Les paradoxes ne sont ainsi pas passés sous silence : si les femmes portent davantage attention à la
tenue vestimentaire des hommes que l’inverse, elles accordent moins d’importance ‹‹ en théorie et
en pratique ›› à l’attirance physique pour le partenaire. La ventilation sociale des réponses aux
questions sur le physique est analysée : les agricultrices et les ouvrières, par exemple, répondent
moins à la question portant sur “le conjoint idéal”. Cela ne signifie pas qu’elles sont indifférentes à
l’apparence physique, mais cela révèle leur acceptation des ‹‹ aléas et milites du marché matrimonial
›› (p. 108). Elles-mêmes sont moins marquées physiquement par leur appartenance sociale : les
auteurs observent une ‹‹ relative neutralité des corps féminins à 20 ans ››.
En fin de chapitre, les auteurs s’intéressent aux catégories du jugement amoureux. Parmi les adjectifs
cités par les enquêtées, certains sont en effet inséparables de leur dimension sociale, comme
“sérieux” et “sécurisant” : pour une femme, le sérieux signifie que l’homme a un emploi stable, alors
qu’inversement, l’homme y voit un gage de moralité ‹‹ qui préfigure une vertu domestique ›› (p. 164).
Le troisième chapitre s’intéresse à l’écart d’âge entre les conjoints, et s’interroge sur la dimension de
consentement d’une telle domination.

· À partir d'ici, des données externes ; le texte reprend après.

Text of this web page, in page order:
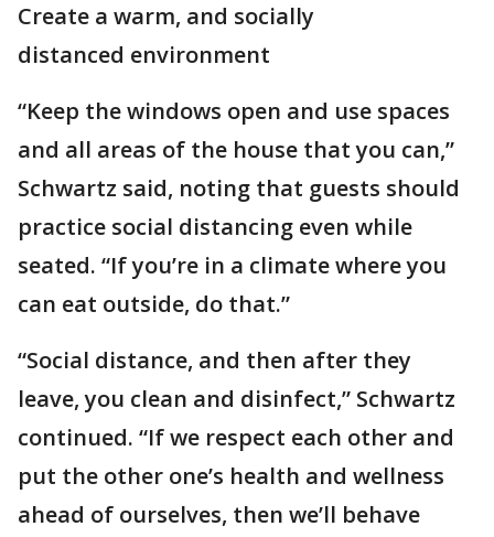
Create a warm, and socially
distanced environment
“Keep the windows open and use spaces
and all areas of the house that you can,”
Schwartz said, noting that guests should
practice social distancing even while
seated. “If you’re in a climate where you
can eat outside, do that.”
“Social distance, and then after they
leave, you clean and disinfect,” Schwartz
continued. “If we respect each other and
put the other one’s health and wellness
ahead of ourselves, then we’ll behave
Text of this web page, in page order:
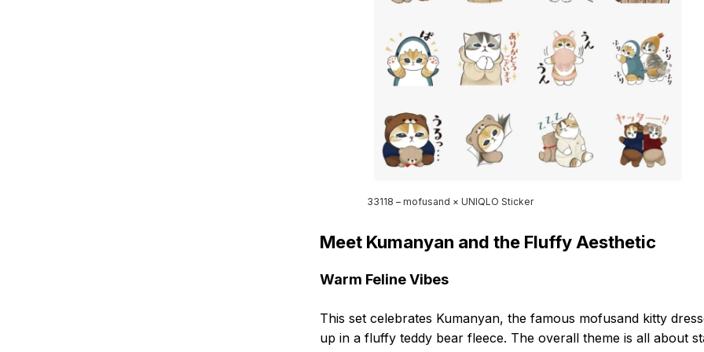
33118 – mofusand × UNIQLO Sticker
Meet Kumanyan and the Fluffy Aesthetic
Warm Feline Vibes
This set celebrates Kumanyan, the famous mofusand kitty
up in a fluffy teddy bear fleece. The overall theme is all about
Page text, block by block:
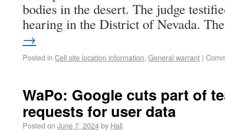
bodies in the desert. The judge
hearing in the District of Nevada.
→
Posted in Cell site location information, General warrant |
WaPo: Google cuts part of
requests for user data
Posted on June 7, 2024by Hall
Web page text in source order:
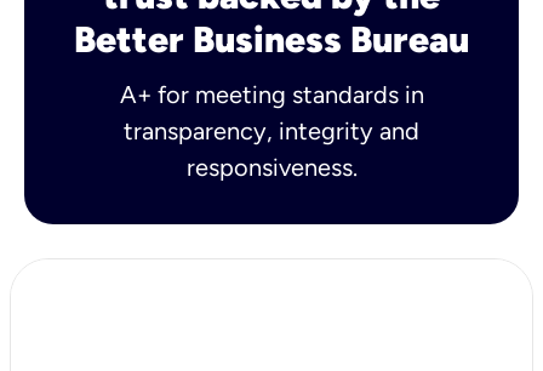
Better Business Bureau
A+ for meeting standards in
transparency, integrity and
responsiveness.
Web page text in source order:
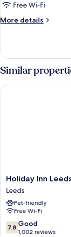
Free Wi-Fi
More details
More
Double
Bed
and
Single
Similar
Holiday
Inn
Leeds
Garforth
by
IHG
Leeds
Holiday Inn
Leeds
Pet-friendly
Free Wi-Fi
7.8
out
7.8 Good
1,002 reviews
Holiday Inn Leeds
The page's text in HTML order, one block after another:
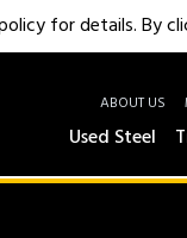
ABOUT US
Used Steel
for details. By
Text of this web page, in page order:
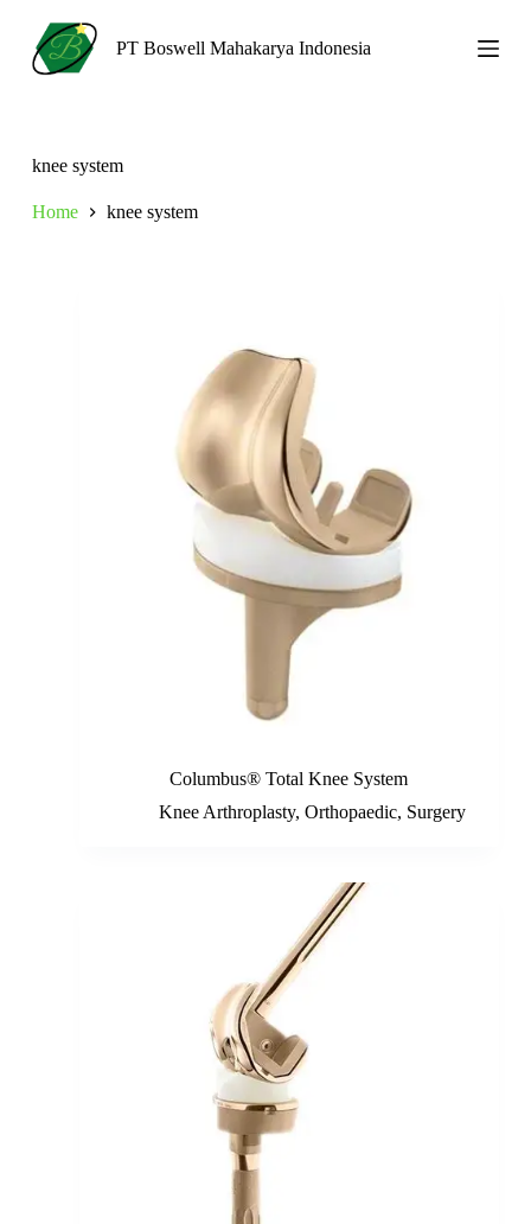
o
PT Boswell Mahakarya Indonesia
knee system
Home knee system
Columbus® Total Knee System
Knee Arthroplasty,Orthopaedic, Surgery
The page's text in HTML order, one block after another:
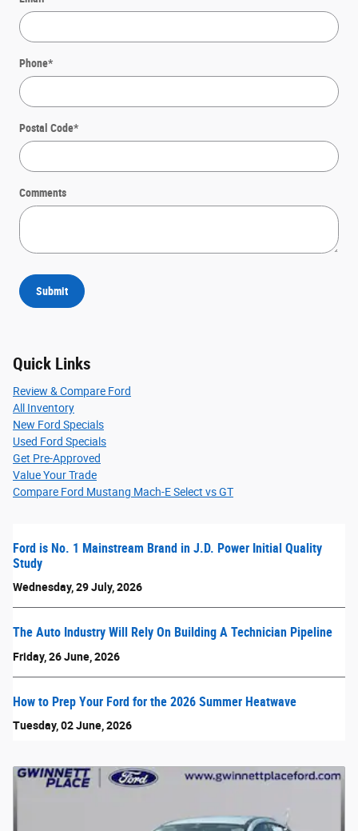
Phone*
Postal Code*
Comments
Submit
Quick Links
Review & Compare Ford
All Inventory
New Ford Specials
Used Ford Specials
Get Pre-Approved
Value Your Trade
Compare Ford Mustang Mach-E Select vs GT
Ford is No. 1 Mainstream Brand in J.D. Power Initial Quality
Study
Wednesday, 29 July, 2026
The Auto Industry Will Rely On Building A Technician Pipeline
Friday, 26 June, 2026
How to Prep Your Ford for the 2026 Summer Heatwave
Tuesday, 02 June, 2026

Selon Bozon et Héran, la théorie de l’échange des capitaux
(argent et statut social masculins contre jeunesse et physique féminins) n’est pas suffisamment
heuristique. Ils s’interrogent sur les préférences intériorisées, notamment en terme d’âge : en
gardant à l’esprit les différences entre mariage et cohabitation (pp. 132-133), ils montrent comment
l’écart d’âge, en faveur de l’homme, est encore plus marqué lors de la deuxième ‹‹ mise en couple ››,
que lors de la première, notamment dans les cas de remariage.